A while back I had to investigate why our application seemed to be using a large amount of memory in certain usage patterns. What we would find is that several calls to a web service would cause an OutOfMemoryException on the client.

Note: The underlying problem was the good old, “references not being released” to an object and thus garbage collection not taking place. But more interesting at the time was the information I found from the steps below.

To investigate the memory usage I loaded up WinDbg and attached (F6) to the instance of the application I wanted to investigate. Then carried out the following steps.

  • I typed .load sosex into the WinDbg command line (see http://stevestechspot.com)
  • I typed !dumpheap -stat into the WinDbg command line to view the memory

At the end of the heap dump I noticed the type consuming the largest amount of memory (by quite a long way) was the humble System.String. This tweaked my interest and so I dug deeper using WinDbg.

  • I typed !dumpheap -strings into WinDbg

This took a while to complete (due to the size of the application) but I noticed that when the dump was completed there were a large number of strings which seemed to have a very large number of instances duplicates stored in memory. Amounting to a hefty amount of the memory being used for the same string stored thousands of times.

Note: The problem with !dumpheap -strings is that it does not output the object reference because it’s outputting a summary of each string’s usage, but from this we can see the strings that take the most memory and/or most instances of and the use the sosex command !strings to inspect each instance in more detail. Type !help !strings to view help for the command. One useful option is !strings /m:

What was happening was that large amounts of data were being retrieved from our web services and in that data was a massive number of duplicate strings. Unfortunately I could do nothing with the web service itself, but I could attempt to address the strings in the client application.

As you may know there’s a static method on the String class called Intern. In essence this acts as an application wide string cache (or more precisely an AppDomain cache), calling it like this

o.Name = String.Intern(o.Name);

Will in essence replace the o.Name string which a reference to the one stored in the application cache, thus the previous o.Name string can be garbaged collected as it’s no longer referenced.

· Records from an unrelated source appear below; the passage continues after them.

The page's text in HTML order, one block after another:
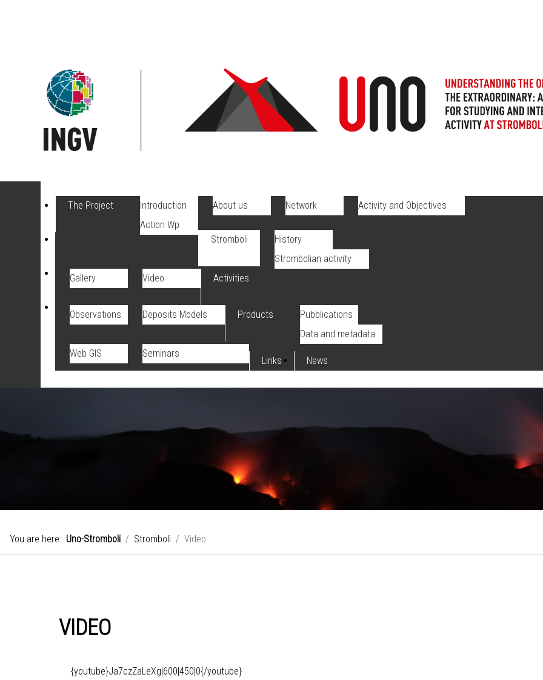
The Project Introduction About us Network
Activity and Objectives
Action Wp
Stromboli
History
Strombolian activity
Gallery
Video Activities
Observations Deposits Models Products
Pubblications
Data and metadata
Web GIS
Seminars
Links News
You are here: Uno-Stromboli Stromboli Video
VIDEO
{youtube}Ja7czZaLeXg|600|450|0{/youtube}
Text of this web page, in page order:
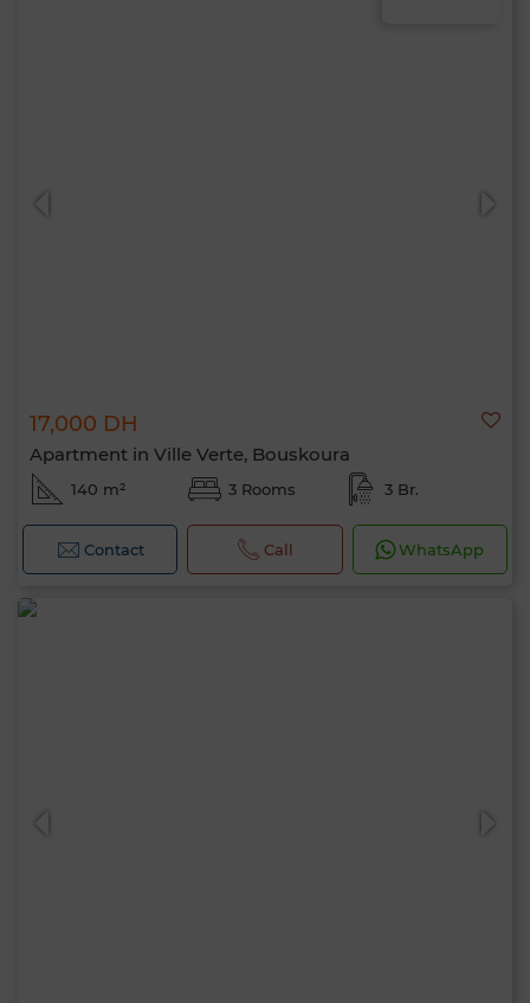
17,000 DH
Apartment in Ville Verte, Bouskoura
140 m² 3 Rooms 3 Br.
Contact Call WhatsApp
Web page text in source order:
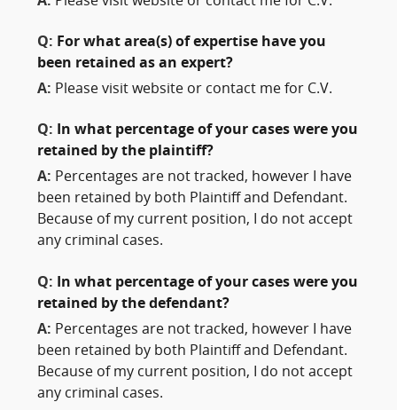
Q: For what area(s) of expertise have you
been retained as an expert?
A: Please visit website or contact me for C.V.
Q: In what percentage of your cases were you
retained by the plaintiff?
A: Percentages are not tracked, however I have
been retained by both Plaintiff and Defendant.
Because of my current position, I do not accept
any criminal cases.
Q:
In what percentage of your cases were you
retained by the defendant?
A: Percentages are not tracked, however I have
been retained by both Plaintiff and Defendant.
Because of my current position, I do not accept
any criminal cases.
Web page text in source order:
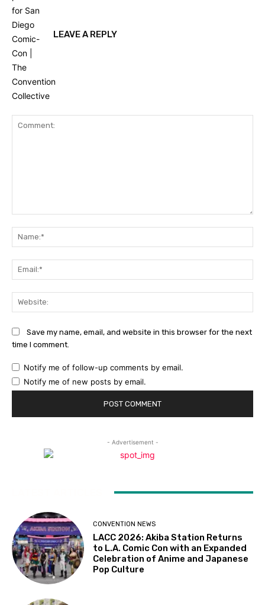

This reduced the amount of duplicates and memory immediately, however there’s an obvious problem with the String.Intern and that is it’s an AppDomain cache. This means that as we read strings from our webservices these add to the cache and never get garbage collected, slowly added more and more unique strings to the cache. This is fine for const strings which are automatically interen’d but not so good for an application mean’t to run pretty much 24/7.

I initially looked to implement my own Dictionary based cache but almost everything has been done by somebody else on the web, so after a short search I came across the StringReference class which did exactly what I wanted. It allows us to use the good bits from Intern but with the ability to clean up unused strings over time.